59c) Angesichts dessen vermag der von der Klägerin angeführte Gesichtspunkt, der Einsatz von Infrarotlicht sei vorteilhaft, weil dieses außerhalb des für Menschen sichtbaren Spektrums liege und deshalb den Spieler nicht störe, ebenfalls nicht zu einer abweichenden Beurteilung zu führen.
60Dieser Vorteil wird in NK4 weder in den allgemeinen Erläuterungen noch bei der Beschreibung des Ausführungsbeispiels besonders hervorgehoben. Er mag auch ohne einen solchen Hinweis erkennbar gewesen sein. Daraus kann jedoch allenfalls die Schlussfolgerung gezogen werden, dass die Anmeldung eine solche Ausgestaltung als besonders vorzugswürdige Ausgestaltung beansprucht, nicht aber, dass andere, aus dem Stand der Technik bekannte Abbildungsmittel von vornherein ausscheiden.
612. Entgegen der Auffassung des Patentgerichts ist die erteilte Fassung auch im Hinblick auf Merkmal i nicht zu beanstanden.
62Zwar trifft es zu, dass bei dem in NK4 offenbarten Ausführungsbeispiel sowohl die Position als auch die Größe (position and area bzw. position and magnitude) des Hochintensitätsbereichs erfasst und ausgewertet werden (Abs. 111, 116, 119 und 120).
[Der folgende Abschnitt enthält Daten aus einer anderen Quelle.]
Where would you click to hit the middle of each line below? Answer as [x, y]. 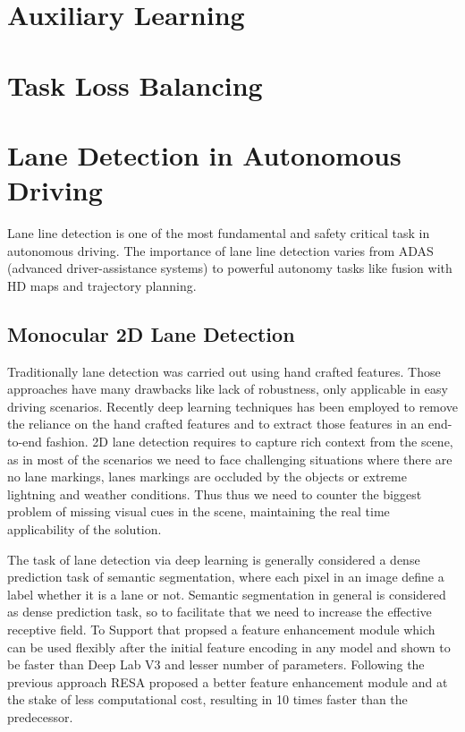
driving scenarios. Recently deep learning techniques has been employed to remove [232, 406]
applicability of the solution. [85, 528]
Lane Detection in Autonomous [204, 154]
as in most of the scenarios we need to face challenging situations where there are [230, 459]
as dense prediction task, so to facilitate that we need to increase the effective [220, 612]
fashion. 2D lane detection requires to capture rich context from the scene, [249, 442]
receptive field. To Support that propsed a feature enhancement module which [221, 629]
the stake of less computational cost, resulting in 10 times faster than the [207, 699]
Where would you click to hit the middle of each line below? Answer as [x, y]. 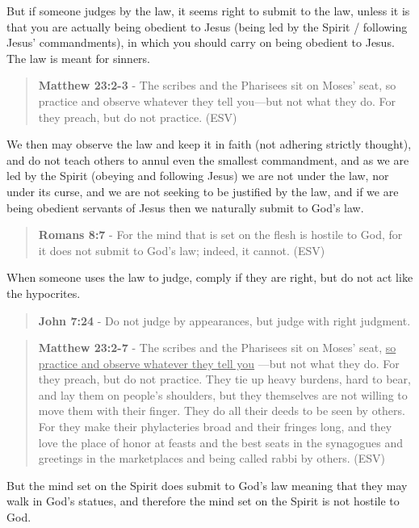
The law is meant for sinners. [79, 58]
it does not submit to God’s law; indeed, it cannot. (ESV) [182, 250]
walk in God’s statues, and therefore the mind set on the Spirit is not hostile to [203, 501]
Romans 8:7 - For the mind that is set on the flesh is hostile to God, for [220, 235]
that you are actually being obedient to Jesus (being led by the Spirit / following [207, 26]
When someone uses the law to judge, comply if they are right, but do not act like [210, 277]
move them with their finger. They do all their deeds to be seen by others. [222, 411]
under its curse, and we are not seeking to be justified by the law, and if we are [203, 191]

Wie bereits die Technische Beschwerdekammer des Europäischen Patentamts in einem das Streitpatent betreffenden Einspruchsverfahren (EPA, Entscheidung vom - T 1386/12, NK1 Kap. 3.9) zutreffend dargelegt hat, ergibt sich aber aus dem Umstand, dass NK4 in diesem Zusammenhang auf aus dem Stand der Technik bekannte Mittel verweist, dass auch andere Methoden der Datenauswertung zur Erfindung gehören.
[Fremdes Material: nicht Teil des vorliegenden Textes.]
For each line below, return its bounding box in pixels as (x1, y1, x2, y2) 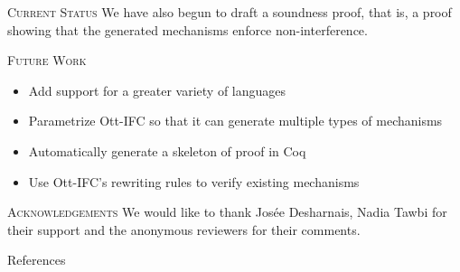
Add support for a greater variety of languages (28, 80, 286, 99)
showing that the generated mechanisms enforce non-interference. (7, 20, 368, 39)
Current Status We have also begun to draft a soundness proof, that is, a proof (7, 3, 452, 21)
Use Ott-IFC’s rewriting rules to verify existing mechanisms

63a) Bei der Schilderung des Ausführungsbeispiels wird in NK4 erläutert, auf die dargestellte Weise könne die Einheit zur Berechnung von Bildinformationen (imaging information arithmetic unit) ein Bedienungssignal aus der Veränderung der Position eines Markers in einem Bild erlangen. Ergänzend wird ausgeführt, das Prinzip der Einheit zur Berechnung von Bildinformationen sei aus der bereits in der Einleitung erwähnten japanischen Patentschrift 3 422 383 bekannt, weswegen von einer detaillierten Erläuterung abgesehen werde (Abs. 117). Wie bereits oben dargelegt wurde, offenbart die genannte Patentschrift eine Positionsermittlung mit Hilfe von vier Lichtquellen, was in der NK4 ebenfalls ausdrücklich erwähnt wird (Abs. 3).
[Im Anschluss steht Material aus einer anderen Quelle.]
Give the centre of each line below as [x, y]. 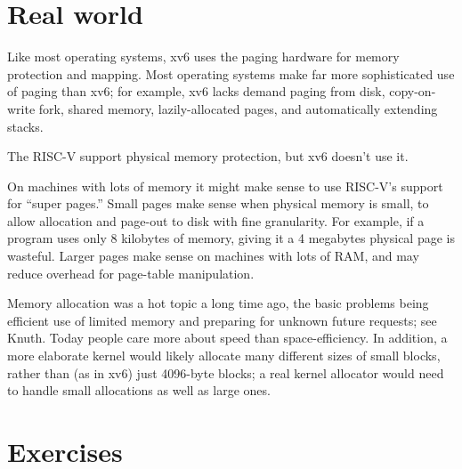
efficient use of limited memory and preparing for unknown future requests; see [222, 320]
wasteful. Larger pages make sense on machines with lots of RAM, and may [213, 256]
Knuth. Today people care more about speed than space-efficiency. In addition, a [227, 338]
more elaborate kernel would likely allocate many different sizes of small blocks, [224, 356]
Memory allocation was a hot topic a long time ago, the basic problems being [218, 303]
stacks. [25, 126]
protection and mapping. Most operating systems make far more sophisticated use [231, 73]
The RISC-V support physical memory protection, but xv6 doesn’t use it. [208, 156]
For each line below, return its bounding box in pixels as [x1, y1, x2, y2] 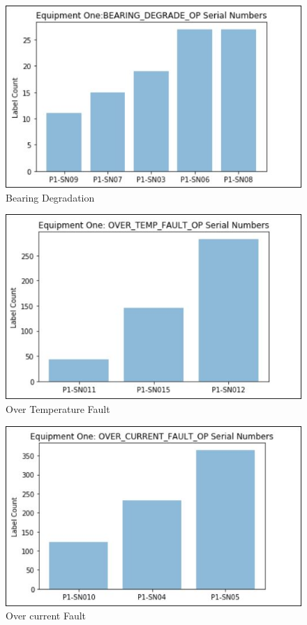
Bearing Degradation [6, 190, 95, 204]
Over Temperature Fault [6, 401, 110, 416]
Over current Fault [6, 608, 87, 623]

64Vor diesem Hintergrund kann dem Umstand, dass bei dem in NK4 geschilderten Ausführungsbeispiel Position und Größe des Hochintensitätsbereichs ausgewertet werden, nicht entnommen werden, dass nur eine solche Ausgestaltung zur Erfindung gehört. Das in NK4 offenbarte Ausführungsbeispiel weicht zwar von dem dort zitierten Stand der Technik ab, als nur zwei Lichtquellen eingesetzt werden. Der Umstand, dass in diesem Zusammenhang nochmals auf den Stand der Technik verwiesen wird, spricht aber dafür, dass damit nur beispielhaft eine von mehreren in Betracht kommenden Ausgestaltungen aufgezeigt wird und der Fachmann frei ist, stattdessen auf eine andere aus dem Stand der Technik bekannte Ausgestaltung zurückzugreifen.
65b) Auch in diesem Zusammenhang ist unerheblich, ob die beim Ausführungsbeispiel gewählte Ausgestaltung besondere Vorteile bietet.
66Solche Vorteile werden in NK4 nicht hervorgehoben. Selbst wenn sie auch ohne ausdrückliche Erwähnung erkennbar waren, stellt sich das Ausführungsbeispiel auch in diesem Zusammenhang allenfalls als besonders bevorzugte, nicht aber als einzig in Betracht kommende Möglichkeit zur Ausgestaltung des Abbildungsmittels dar.
67c) Angesichts dessen ist unerheblich, ob zum Prioritätszeitpunkt die technischen Voraussetzungen gegeben waren, um die Größe eines Hochintensitätsbereichs zu erfassen, und ob auch ohne Berücksichtigung dieses Parameters eine hinreichend genaue Bestimmung der Position des Spielgeräts möglich ist. Deshalb kann auch offenbleiben, ob das von der Beklagten hierzu vorgelegte Privatgutachten (NK6) als verspätet zurückzuweisen ist.
68VI. Die angefochtene Entscheidung erweist sich nicht aus anderen Gründen als im Ergebnis zutreffend (§ 119 Abs. 1 PatG).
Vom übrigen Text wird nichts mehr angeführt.